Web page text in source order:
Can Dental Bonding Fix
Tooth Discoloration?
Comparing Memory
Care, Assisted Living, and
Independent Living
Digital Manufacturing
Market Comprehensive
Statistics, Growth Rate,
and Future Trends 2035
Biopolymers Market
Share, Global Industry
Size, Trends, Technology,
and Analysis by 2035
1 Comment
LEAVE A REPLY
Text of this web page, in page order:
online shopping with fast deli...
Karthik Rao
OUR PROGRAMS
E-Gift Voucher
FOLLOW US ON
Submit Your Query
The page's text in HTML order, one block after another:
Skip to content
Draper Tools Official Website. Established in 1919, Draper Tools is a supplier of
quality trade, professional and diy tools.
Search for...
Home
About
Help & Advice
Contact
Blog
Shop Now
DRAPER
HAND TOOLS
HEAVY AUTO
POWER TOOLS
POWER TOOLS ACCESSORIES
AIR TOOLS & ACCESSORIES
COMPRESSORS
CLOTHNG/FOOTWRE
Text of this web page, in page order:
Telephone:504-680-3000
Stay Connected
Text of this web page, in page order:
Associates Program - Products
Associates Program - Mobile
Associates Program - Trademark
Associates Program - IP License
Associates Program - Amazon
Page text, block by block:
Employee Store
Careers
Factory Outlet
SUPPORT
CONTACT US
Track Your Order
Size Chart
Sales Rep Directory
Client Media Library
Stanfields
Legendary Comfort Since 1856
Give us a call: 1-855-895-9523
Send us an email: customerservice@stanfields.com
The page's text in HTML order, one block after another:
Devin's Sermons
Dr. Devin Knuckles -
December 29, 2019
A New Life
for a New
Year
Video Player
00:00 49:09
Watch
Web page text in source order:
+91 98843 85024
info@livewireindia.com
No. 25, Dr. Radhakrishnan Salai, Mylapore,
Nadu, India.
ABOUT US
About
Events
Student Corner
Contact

* What needs to be done *
Each line of the listing is to be reproduced verbatim.

* Task output *
Web page text in source order:
Can Dental Bonding Fix
Tooth Discoloration?
Comparing Memory
Care, Assisted Living, and
Independent Living
Digital Manufacturing
Market Comprehensive
Statistics, Growth Rate,
and Future Trends 2035
Biopolymers Market
Share, Global Industry
Size, Trends, Technology,
and Analysis by 2035
1 Comment
LEAVE A REPLY
Text of this web page, in page order:
online shopping with fast deli...
Karthik Rao
OUR PROGRAMS
E-Gift Voucher
FOLLOW US ON
Submit Your Query
The page's text in HTML order, one block after another:
Skip to content
Draper Tools Official Website. Established in 1919, Draper Tools is a supplier of
quality trade, professional and diy tools.
Search for...
Home
About
Help & Advice
Contact
Blog
Shop Now
DRAPER
HAND TOOLS
HEAVY AUTO
POWER TOOLS
POWER TOOLS ACCESSORIES
AIR TOOLS & ACCESSORIES
COMPRESSORS
CLOTHNG/FOOTWRE
Text of this web page, in page order:
Telephone:504-680-3000
Stay Connected
Text of this web page, in page order:
Associates Program - Products
Associates Program - Mobile
Associates Program - Trademark
Associates Program - IP License
Associates Program - Amazon
Page text, block by block:
Employee Store
Careers
Factory Outlet
SUPPORT
CONTACT US
Track Your Order
Size Chart
Sales Rep Directory
Client Media Library
Stanfields
Legendary Comfort Since 1856
Give us a call: 1-855-895-9523
Send us an email: customerservice@stanfields.com
The page's text in HTML order, one block after another:
Devin's Sermons
Dr. Devin Knuckles -
December 29, 2019
A New Life
for a New
Year
Video Player
00:00 49:09
Watch
Web page text in source order:
+91 98843 85024
info@livewireindia.com
No. 25, Dr. Radhakrishnan Salai, Mylapore,
Nadu, India.
ABOUT US
About
Events
Student Corner
Contact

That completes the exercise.